Male Sprague-Dawley (SD) rats (n=18; 8-week-old) were purchased from the Animal Center of Zhengzhou University (Zhengzhou, China) and fed in an SPF laboratory. The rats were fed under controlled temperature (23±2°C) and humidity (55±5%) with an artificial 12-h light/dark cycle, and were given free access to food and tap water. The rats were allowed to acclimate to the environment for 1 week. All experimental procedures were performed in accordance with the guidelines on Animal Care of the Fifth Affiliated Hospital of Zhengzhou University (Zhengzhou, China). Rats weighing 200–220 g were used for the experiments in the present study, which were randomized into three groups: i) control group (n=6); ii) diabetic rats with carotid artery injury (model group, n=6); and iii) diabetic rats with carotid artery injury + oleanolic acid (HPLC ≥98%; Aladdin Chemical Co., Ltd., Shanghai, China) treatment (oleanolic acid group, n=6). The establishment of a streptozotocin (STZ)-induced diabetic rat model with carotid artery injury was performed as described previously (3). All other chemicals were of analytical grade and purchased from Sigma-Aldrich (Sigma-Aldrich; Merck KGaA, Darmstadt, Germany).

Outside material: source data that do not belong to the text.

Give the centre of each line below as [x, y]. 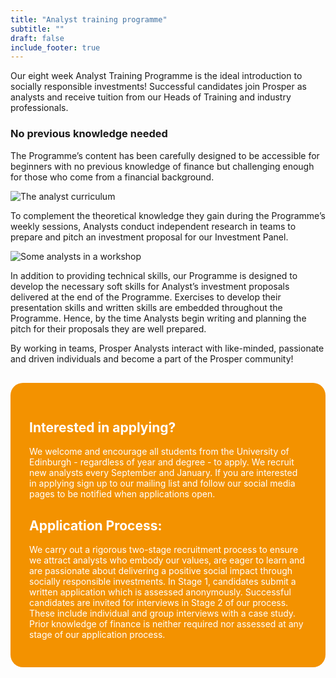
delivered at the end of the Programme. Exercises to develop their [146, 297]
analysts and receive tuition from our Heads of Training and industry [151, 97]
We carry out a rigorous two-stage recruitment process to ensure [164, 550]
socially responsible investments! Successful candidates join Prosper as [158, 87]
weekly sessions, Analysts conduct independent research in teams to [153, 226]
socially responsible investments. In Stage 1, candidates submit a [163, 582]
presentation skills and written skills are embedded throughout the [146, 307]
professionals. [39, 108]
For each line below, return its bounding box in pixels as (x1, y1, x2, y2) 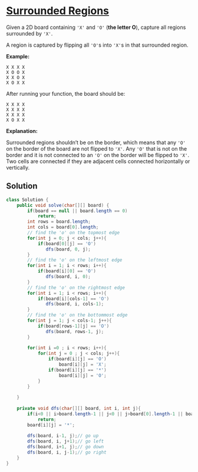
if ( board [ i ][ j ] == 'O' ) (48, 356, 107, 362)
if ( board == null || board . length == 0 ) (27, 208, 128, 214)
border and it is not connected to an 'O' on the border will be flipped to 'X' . (6, 151, 190, 158)
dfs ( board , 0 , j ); (45, 246, 91, 252)
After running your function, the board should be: (6, 90, 126, 97)
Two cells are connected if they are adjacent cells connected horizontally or (6, 158, 190, 165)
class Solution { (6, 197, 49, 203)
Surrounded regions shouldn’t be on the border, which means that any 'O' (6, 139, 186, 146)
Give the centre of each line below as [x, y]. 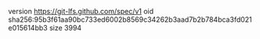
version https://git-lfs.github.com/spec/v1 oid [81, 11]
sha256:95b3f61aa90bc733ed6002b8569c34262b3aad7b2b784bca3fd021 [130, 19]
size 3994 [66, 28]
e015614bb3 [28, 28]

The normal or injured carotid arteries from the rats were fixed in 4% paraformaldehyde for 1 week and then embedded in paraffin. Sections measuring 5 µm were cut and stained with hematoxylin & eosin (H&E). For morphologic analysis of neointimal formation, Image-Pro Plus 5.0 image analysis software (Media Cybernetics Inc., Rockville, MD, USA) was used. The medial and intimal cross-sectional areas were measured, and the intima/media ratios were calculated.

Following sacrifice of the rats, blood was collected using Vacutainer tubes (BD Biosciences, Franklin Lakes, NJ, USA) and centrifuged immediately at 3,000 × g for 10 min at 4°C. The supernatant was then collected and stored at −80°C until used for the subsequent assay. The levels of TNF-α, IL-1β, IL-6 and IL-18 were analyzed using enzyme-linked immunosorbent assay (ELISA) kits (Biosource, Camarillo, CA, USA) according to the manufacturer's instructions. ELISA kits were used to measure the levels of endothelin 1 (ET-1; cat. no. E-EL-R0167; Elabscience Biotechnology Co., Ltd., Wuhan, China), nitric oxide (NO; cat. no. A012-1; Nanjing Jiancheng Biology Engineering Institute, Nanjing, China) and von Willebrand factor (vWF; cat. no. E-EL-R1079; Elabscience Biotechnology) in the supernatant on an ELISA reader (BioTek Instruments, Inc., Winooski, VT, USA) according to the manufacturers' instructions.

Aortic blood vessel leakage was quantitated using Evans blue dye, which binds non-covalently to plasma albumin in the blood stream, as described previously (18). Aortic blood vessels were visualized under a microscope (Leica DM 2500; Leica Microsystems GmbH, Wetzlar, Germany).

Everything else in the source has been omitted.